After two juries couldn't reach a verdict in the murder case against him, Shante D. Kelley decided he didn't want to take a chance on a third trial. The 20-year-old from Reynoldsburg pleaded guilty yesterday to voluntary manslaughter in the 2011 shooting death of 17-year-old E'stabonn Pitts on a Hilltop street.
After two juries couldn’t reach a verdict in the murder case against him, Shante D. Kelley decided he didn’t want to take a chance on a third trial.
The 20-year-old from Reynoldsburg pleaded guilty yesterday to voluntary manslaughter in the 2011 shooting death of 17-year-old E’stabonn Pitts on a Hilltop street.
Franklin County Common Pleas Judge Kimberly Cocroft sentenced Kelley to 11 years as part of his agreement with the prosecutor. He will be credited with the 710 days he has served since his arrest.

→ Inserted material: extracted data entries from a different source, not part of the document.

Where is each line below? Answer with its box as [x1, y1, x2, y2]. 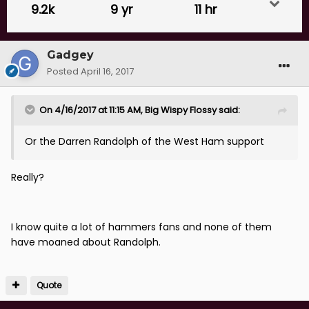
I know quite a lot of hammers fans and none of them [11, 220, 272, 235]
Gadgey [47, 48, 94, 62]
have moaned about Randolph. [11, 235, 161, 250]
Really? [11, 170, 44, 185]
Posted [47, 65, 81, 79]
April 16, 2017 [81, 65, 134, 79]
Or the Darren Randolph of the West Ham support [25, 134, 264, 149]
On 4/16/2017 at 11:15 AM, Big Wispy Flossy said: [39, 103, 240, 117]
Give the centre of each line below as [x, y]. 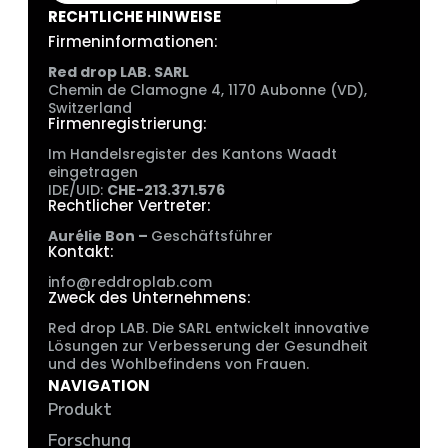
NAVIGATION [99, 386]
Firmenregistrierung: [127, 124]
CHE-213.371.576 [166, 190]
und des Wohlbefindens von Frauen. [178, 364]
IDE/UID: [77, 190]
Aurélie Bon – [99, 236]
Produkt [80, 408]
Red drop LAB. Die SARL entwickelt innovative [208, 328]
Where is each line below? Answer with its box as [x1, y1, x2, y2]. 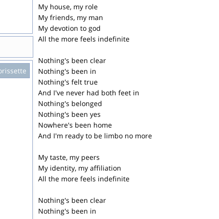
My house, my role [38, 2, 98, 11]
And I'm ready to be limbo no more [38, 131, 152, 140]
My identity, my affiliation [38, 163, 121, 173]
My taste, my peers [38, 153, 100, 162]
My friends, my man [38, 13, 103, 22]
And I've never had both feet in [38, 88, 139, 97]
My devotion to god [38, 23, 101, 33]
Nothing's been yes [38, 109, 101, 119]
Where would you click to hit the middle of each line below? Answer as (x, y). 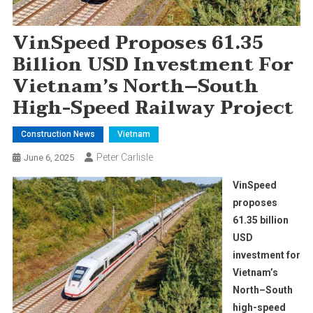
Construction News (58, 134)
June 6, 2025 (49, 157)
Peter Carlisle (124, 157)
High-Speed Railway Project (153, 108)
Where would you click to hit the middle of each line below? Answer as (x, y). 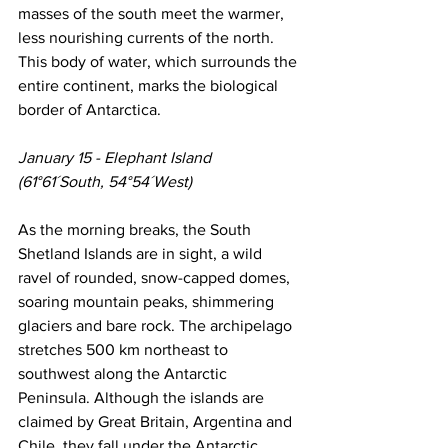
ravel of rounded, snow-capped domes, (156, 278)
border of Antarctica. (89, 110)
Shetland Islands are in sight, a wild (142, 254)
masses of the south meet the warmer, (153, 14)
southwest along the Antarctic (124, 374)
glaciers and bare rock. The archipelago (157, 326)
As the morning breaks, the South (136, 230)
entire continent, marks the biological (150, 86)
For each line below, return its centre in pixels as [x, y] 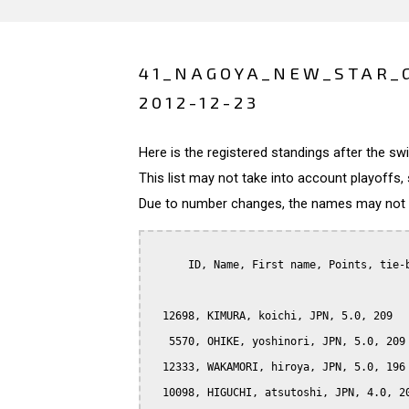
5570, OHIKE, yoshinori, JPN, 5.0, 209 [278, 341]
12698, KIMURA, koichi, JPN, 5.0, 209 [271, 315]
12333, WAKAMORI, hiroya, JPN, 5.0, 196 [278, 367]
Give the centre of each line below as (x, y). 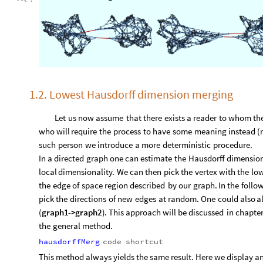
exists (174, 118)
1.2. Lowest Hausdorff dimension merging (131, 94)
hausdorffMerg (69, 242)
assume (110, 118)
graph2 (89, 213)
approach (144, 213)
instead (242, 131)
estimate (156, 159)
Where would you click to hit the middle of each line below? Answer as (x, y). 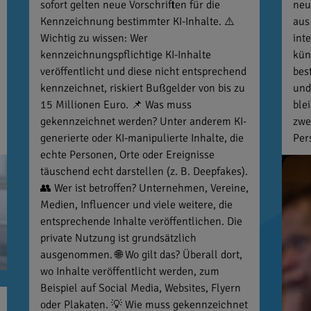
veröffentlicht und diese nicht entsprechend (143, 72)
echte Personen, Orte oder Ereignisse (127, 155)
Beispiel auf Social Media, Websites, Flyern (140, 288)
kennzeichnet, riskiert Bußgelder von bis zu (142, 89)
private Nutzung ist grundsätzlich (118, 238)
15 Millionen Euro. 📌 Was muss (116, 105)
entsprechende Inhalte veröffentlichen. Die (141, 222)
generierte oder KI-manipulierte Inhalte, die (142, 138)
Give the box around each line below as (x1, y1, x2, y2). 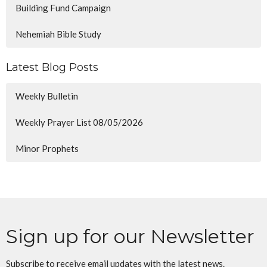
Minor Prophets (15, 142, 79, 154)
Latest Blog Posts (6, 61, 98, 74)
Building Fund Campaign (15, 2, 111, 14)
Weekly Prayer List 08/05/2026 (15, 116, 143, 128)
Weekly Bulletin (15, 90, 78, 101)
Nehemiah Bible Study (15, 29, 101, 40)
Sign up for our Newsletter (6, 224, 254, 248)
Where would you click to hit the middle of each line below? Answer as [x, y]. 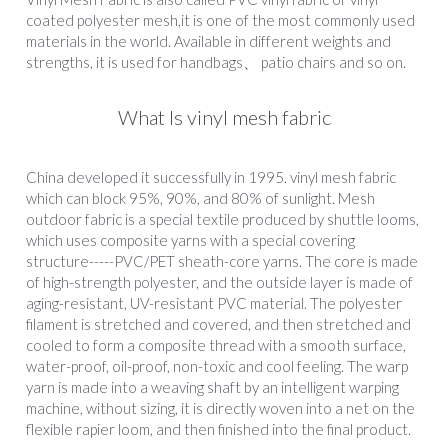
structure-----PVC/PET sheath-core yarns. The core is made [222, 261]
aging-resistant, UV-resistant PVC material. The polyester [214, 303]
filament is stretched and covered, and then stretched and [218, 324]
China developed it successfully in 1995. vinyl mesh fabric [211, 177]
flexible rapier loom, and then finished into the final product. [218, 429]
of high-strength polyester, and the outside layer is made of [219, 282]
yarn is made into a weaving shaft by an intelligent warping [212, 387]
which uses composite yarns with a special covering [190, 240]
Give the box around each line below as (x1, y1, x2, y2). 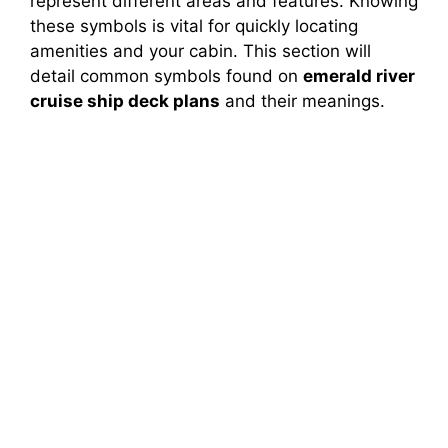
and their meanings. (220, 90, 385, 111)
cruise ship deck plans (30, 90, 220, 111)
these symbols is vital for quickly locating (30, 15, 358, 36)
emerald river (303, 65, 415, 86)
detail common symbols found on (30, 65, 303, 86)
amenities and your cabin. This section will (30, 40, 371, 61)
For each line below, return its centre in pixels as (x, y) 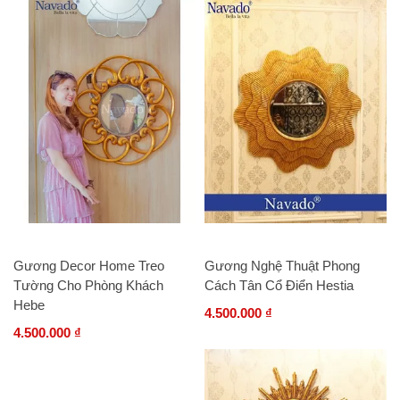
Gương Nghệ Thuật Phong (282, 266)
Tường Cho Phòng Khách (88, 286)
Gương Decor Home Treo (89, 266)
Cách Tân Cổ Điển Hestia (279, 286)
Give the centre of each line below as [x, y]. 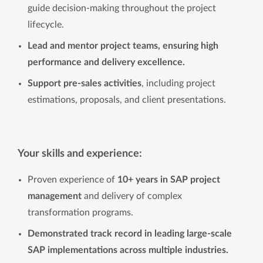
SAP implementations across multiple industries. [128, 250]
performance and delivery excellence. [106, 62]
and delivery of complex [132, 196]
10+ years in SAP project [168, 180]
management [55, 196]
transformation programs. [80, 213]
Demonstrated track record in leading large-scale [130, 234]
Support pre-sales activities [85, 83]
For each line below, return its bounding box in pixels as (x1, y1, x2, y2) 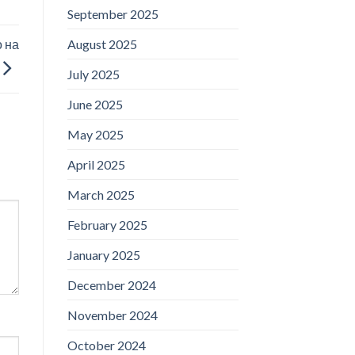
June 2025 (67, 96, 123, 112)
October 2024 (67, 337, 146, 353)
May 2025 (67, 126, 124, 142)
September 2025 (67, 6, 158, 21)
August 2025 (67, 36, 137, 52)
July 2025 (67, 66, 120, 82)
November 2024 (67, 307, 158, 323)
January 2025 (67, 246, 140, 262)
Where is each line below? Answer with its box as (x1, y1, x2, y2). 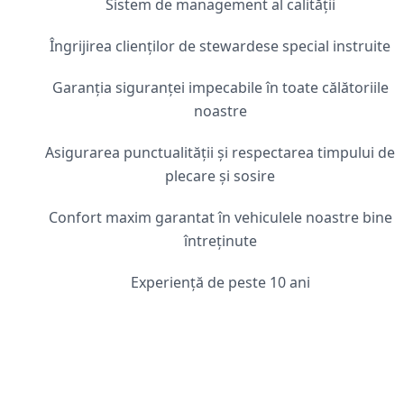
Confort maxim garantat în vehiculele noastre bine (48, 207, 392, 227)
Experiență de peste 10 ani (130, 272, 310, 292)
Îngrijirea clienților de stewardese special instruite (50, 36, 390, 56)
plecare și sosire (165, 166, 275, 186)
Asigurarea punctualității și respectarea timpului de (45, 142, 395, 162)
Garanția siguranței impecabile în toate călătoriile (51, 78, 389, 97)
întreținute (183, 231, 257, 251)
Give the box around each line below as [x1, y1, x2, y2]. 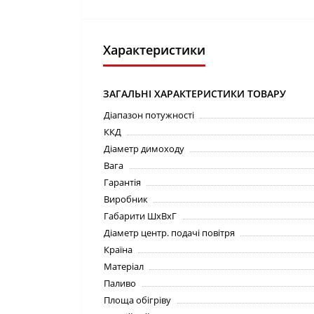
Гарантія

The sentence was the maximum penalty for the offense, which was reduced from murder in the plea deal, plus one year for using a gun. But Cocroft, who found Kelley’s courtroom demeanor irritating, didn’t think the sentence was sufficient.
“If I could give you more time, I would,” she told Kelley, saying he showed no remorse and no appreciation for the gravity of his actions. “You have a false sense of self that I’m confident will be broken when you get to the institution.”
Assistant Prosecutor Jeffrey Zezech said Pitts was walking on Belvidere Avenue near W. Broad Street on May 22, 2011, when Kelley and another man confronted him. After an argument, Kelley shot Pitts in the chest with a handgun, Zezech said.
Kelley’s trials in December 2011 and last August ended in mistrials when juries told the judge they were deadlocked. In the most-recent trial, jurors voted 11-1 to convict Kelley of murder for killing Pitts during a felonious assault. If the vote had been unanimous, Kelley would have been sentenced to 18 years to life in prison.
Having sat through both trials, Cocroft told Kelley yesterday, “I believe you are so guilty."
He told her he didn’t want to make a statement before sentencing.
“Is there anything that resonates about what you have done?” she asked.
“No, ma’am,” he said. “I just took the deal because I don’t want to lose at trial, ma’am.”
“Wow,” Cocroft replied. “Arrogant and cocky to the end, at 20 years old. Unbelievable.”
In addition to the prison time, the judge imposed a $1,000 fine and court costs.
The man accused of murder as Kelley’s accomplice — Anthony K. Broomfield, 21, of Kenview Road on the East Side — is scheduled for trial on June 17.